Eastern Sudan’s Adarob faction of the Beja Nazirs Council refuses invitation to join upcoming negotiations
The High Council of Beja Nazirs and Independent Chieftains faction led by Ibrahim Adarob told Radio Dabanga that it was invited by the Trilateral Mechanism to participate in the upcoming Final Agreement negotiations but refused after not being included in the previous stages.
AU-IGAD-UN representatives met with a delegation from the Beja High Council faction led by Ibrahim Adarob “as part of the Trilateral Mechanism’s facilitation role in the ongoing political process”, according to a press statement after a meeting on Wednesday.
Abdallah Obshar, spokesperson for the group which calls itself the High Leadership Authority of the High Council of Beja Nazirs and Independent Chieftains, said that during the meeting the Trilateral Mechanism invited them to participate in upcoming workshops on the issue of eastern Sudan in preparation for the Final Agreement with the military junta.
In an interview with Radio Dabanga yesterday, Obshar explained that their Beja Council group, led by Ibrahim Adarob, refuses “to participate in any solutions developed without its prior involvement”.
Beja council rift
The High Council of Beja Nazirs and Independent Chieftains witnessed a rift this summer in which a faction opposed to Sudanese Beja Nazir Sayed Tirik, who was President of the council, made its own plans under the leadership of Obshar.
The group announced the formation of committees to prepare for the right to self-determination, according to the stipulations of the Sinkat conference.
Obshar told Dabanga that they now called for the implementation of agreements made with a delegation of UNITAMS in October last year, which include the cancellation of the Eastern Sudan Protocol included in the Juba Peace Agreement, the establishment of a negotiating platform on governance issues of eastern Sudan (Red Sea state, Kassala, and El Gedaref), with the guaranteed involvement of the international community, and reconciliation conferences between the various communities in the region.
He explained that the workshop held by the High Council of Beja Nazirs and Independent Chieftains chaired by Sayed Tirik in Khartoum on Wednesday was organised to reformulate the outcomes of the two Sinkat Conferences. Obshar stressed that the 11 decisions of the last Sinkat Conference “should be implemented, not drafted again”.
Obshar said that they were not invited to the workshop chaired by Tirik and called it “an attempt to circumvent the decisions of the Sinkat Conference and tear the Beja apart”.
Democratic Block
Mohamed Osman El Mirghani, leader of the Khatmiya Sufi order and president of the mainstream Democratic Unionist Party (DUP), announced that he plans to set up a negotiating platform “for the people of the east to solve the problems of eastern Sudan and achieve political and societal consensus and development”.

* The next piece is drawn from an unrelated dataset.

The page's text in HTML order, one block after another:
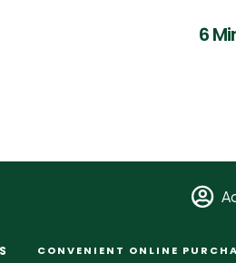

The DUP joined the Forces for Freedom and Change-Democratic Block alliance formed in November by rebel signatories of the Juba Peace Agreement who are taking part in the current government.
Tirik was appointed as the block’s Deputy Chairman in what was called “an excellent step to expanding political participation”. The Adarob-led faction of the Beja Nazirs Council, however, voiced its disapproval.
We were even not notified” of Tirik’s decision to join the Democratic Block, he said. “This step has seriously disrupted the reconciliations that take place within the council”.